「いいサービスなのに伝わらない会社」に共通する3つの思い込み
はじめに:砂漠の真ん中で「水」を売っていませんか?
「ウチの商品は絶対にいいものだ。一度使えば分かるはず。」 そう信じて疑わないのに、なぜか問い合わせが来ない。
この現象は、マーケティングの世界では「砂漠のダイヤモンド」と呼ばれたりします。
どんなに価値があるものでも、誰にも気づかれない場所にあったり、価値が分からない状態で置かれていては、ただの「石」と同じです。
実は、いいサービスを持っている会社ほど、これからお話しする「3つの思い込み」という色眼鏡をかけてしまっています。この眼鏡を外さない限り、あなたの商品の良さは永遠に伝わりません。
思い込み①:「いいものを作れば、勝手に売れる」
これが最大の誤解です。 昭和の時代や、モノが不足していた時代なら、いいものは口コミで広がりました。
しかし、今は情報爆発の時代です。スマホを開けば、似たような商品やサービスが山のように出てきます。
厳しい現実ですが、「知られていない」は「存在しない」と同じです。
「見つけてもらうのを待つ」という姿勢は、今すぐ捨ててください。
「どうやって知らせるか」まで含めて、初めて「商品」として完成するのです。
思い込み②:「お客様は“スペック”を知りたがっている」
「この掃除機は吸引仕事率が〇〇ワットで、モーターは最新の〇〇型で…」 熱心な担当者ほど、こうした「スペック(機能)」を語りたがります。

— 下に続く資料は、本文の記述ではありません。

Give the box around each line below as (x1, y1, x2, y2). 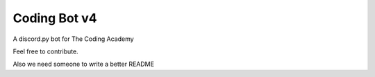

しかし、お客様が本当に欲しいのはスペックではありません。
お客様が欲しいのは、「その掃除機のおかげで、毎日短時間で床がピカピカになり、子供が床で寝転がっても安心できる生活」という「ベネフィット(利益・未来)」です。
スペックの自慢話は、お客様にとっては退屈なだけ。
「で、結局私にとってどんないいことがあるの?」という問いに答えていないのです。
思い込み③:「専門用語を使ったほうが、プロっぽくて信頼される」
Webサイトやパンフレットに、業界用語を並べていませんか?
「スキーム」「アセット」「バッファ」…。
作り手は「プロとしての信頼感」を出しているつもりかもしれません。
しかし、読み手(素人)は「この会社、難しそうで敷居が高いな」と感じて離脱します。
本当のプロフェッショナルとは、難しいことを難しく語る人ではありません。
「難しいことを、小学生でも分かるように噛み砕ける人」のことです。
専門用語を捨て、お客様の日常会話の言葉で語りかける勇気を持ってください。
「自分視点」から「相手視点」へカメラを切り替える
これら3つの思い込みに共通するのは、すべて「自分視点(売り手都合)」だということです。
- 俺がいいと思うから売れるはず。
- 俺がこだわった機能を見てほしい。
- 俺たちの業界の言葉で話したい。
このカメラの向きを、ぐるっと180度回転させて「お客様視点」に変えてみてください。
「お客様は今、何に困っていて、どんな言葉なら響くのか?」 それを考え抜くことが、伝わらない壁を壊す唯一の方法です。